Таким образом не только объясняется значение слова вит во всех названиях божеств западных славян; но оно даже подтверждает сказанное выше об образовании собственных имен наших богов из прилагательных, означающих главное их свойство и из присоединения к ним имен существительных для означения индивидуума, как например: бог, муж, царь, дедушка, пан и пр. Отсюда Световит не что иное, как светлый вит, т. е. светлый муж, светлый бог; Яровит — ярый муж и пр. Здесь кстати упомянуть еще о Евите, которого Дамианович принимает за греческого Зевса, быть может, придавая славянскую форму латинскому Jovis; но вероятнее, что это есть сокращение Ессевита, т. е. ясного вита, которого поляки обоготворяли под именем Есса, немецкие же мифологи неизвестно почему переделали в греческого Язона.
Переходя к имени Радегаста, мы прямо увидим, что это название чисто славянское, хотя и трудно определить, происходит ли оно от радушного хлебосольства наших предков — рад гостям или от воинского духа редарян и померанцев — ратный гость, т. е. ратный господин, воевода, военачальник. Во всяком случае, Радегаст не есть настоящее имя славянского бога славы и войны, потому что это имя в странах, отдаленных от Ретры, совершенно нигде не встречается. В Моравии бог войны, совершенно тождественный с Радегастом, носит имя Мичислава, моравского князя, который по смерти был обоготворяем народом и заменил со временем у них первоначальное имя воинственного бога; самое имя Радегаст носит на себе несомненные признаки новизны отсутствием в нем общего закона образования всех наших языческих имен; почему нетрудно предположить, что оно по подобию моравского князя было названием простого смертного, прославившегося своею храбростью между балтийскими славянами и заменившего своим именем впоследствии имя главного бога войны.

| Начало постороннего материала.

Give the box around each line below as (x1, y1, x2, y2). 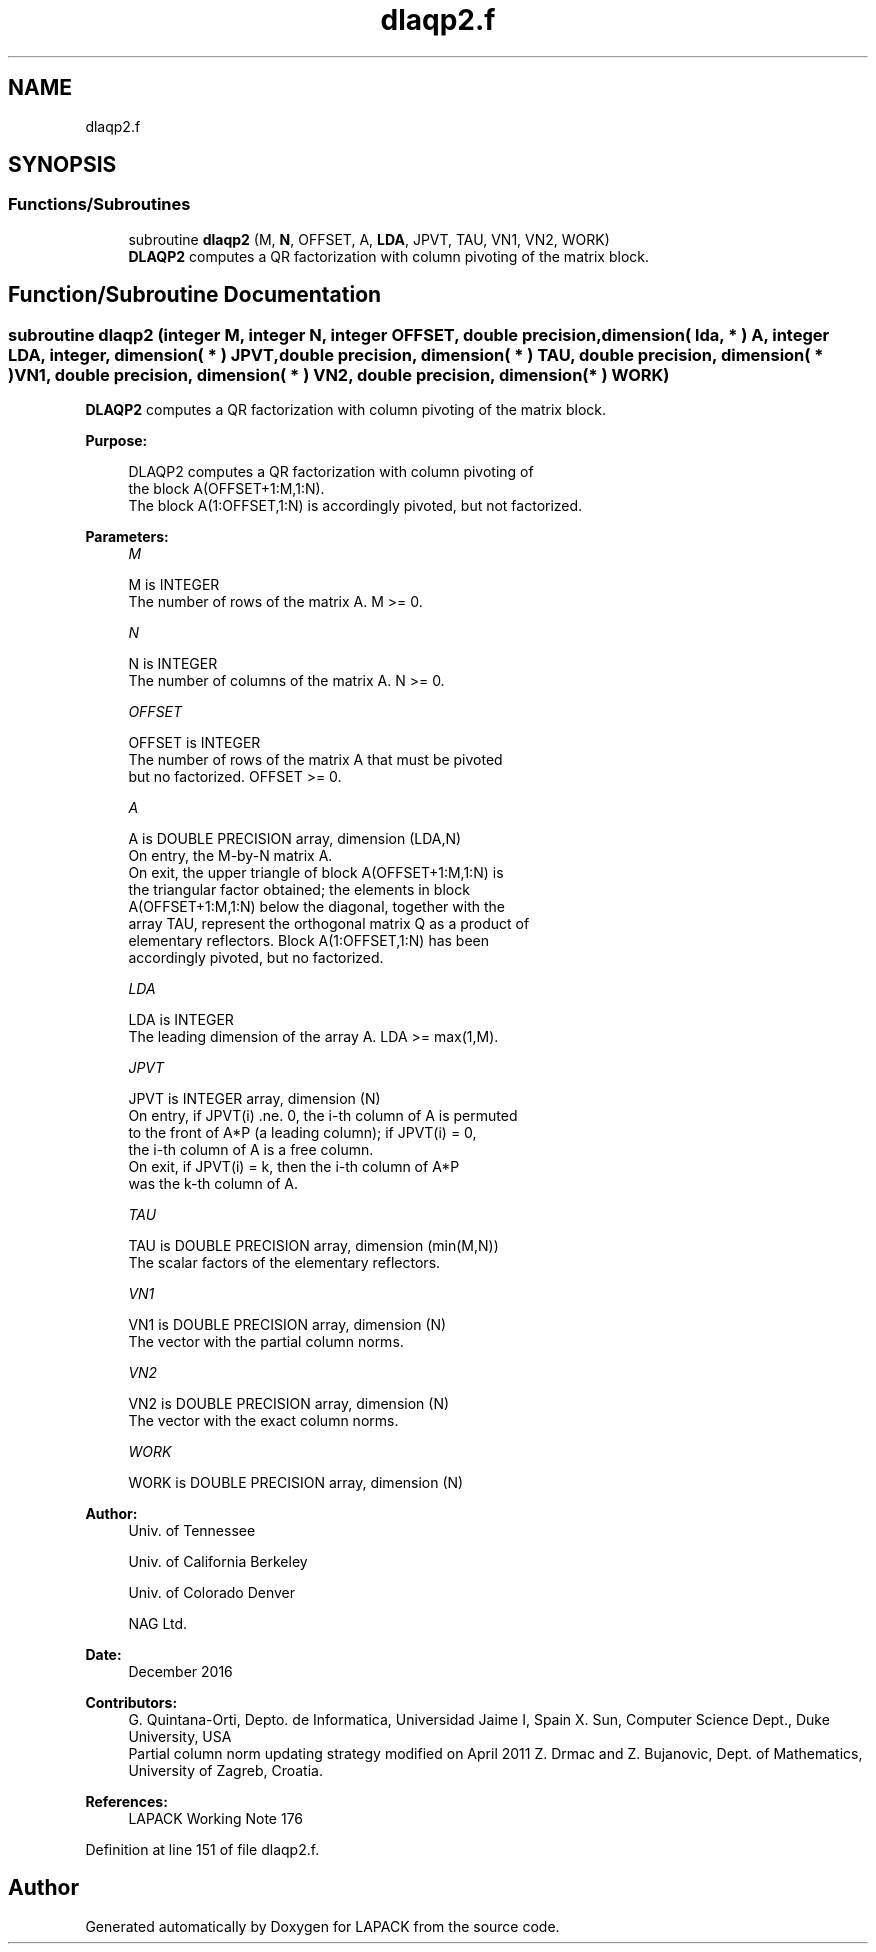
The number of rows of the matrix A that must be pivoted (128, 751, 503, 769)
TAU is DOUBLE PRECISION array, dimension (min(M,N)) (128, 1237, 499, 1255)
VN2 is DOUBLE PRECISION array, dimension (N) (128, 1395, 450, 1413)
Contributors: (85, 1694, 178, 1712)
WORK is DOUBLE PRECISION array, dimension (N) (128, 1474, 464, 1492)
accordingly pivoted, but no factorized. (128, 949, 384, 967)
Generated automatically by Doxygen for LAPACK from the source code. (85, 1917, 560, 1935)
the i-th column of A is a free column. (128, 1141, 374, 1159)

Хотя наши ученые-филологи полагают, что корень имени Перуна или Парома существовал в славянском языке, но кроме польского наречия мы его нигде не встречаем. Напротив, во всех литовско-прусских наречиях до сих пор встречаем имя древнего ромовского громовержца Перкунуста как в названии грома, так и во множестве географических имен. Так, по-литовски говорят: Perkunas musza (гром ударил), Perkunas granja (гром гремит); по-латышски Pehrkons sperr (гром ударил), Perkuhns или Pehrkons (гром), отсюда, вероятно, и польское выражение пиорун в значении громового удара. Между именами, напоминающими имя Перуна, находятся в Бранденбурге Барендорф или Парендорф, Барное или Парнов и Порниц: в Померании — Перкам, Перневиц, Першк и пр.; наконец, в Курляндской губернии близ города Либавы — село Perkuhnen, которое яснее всех прочих показывает на свой корень.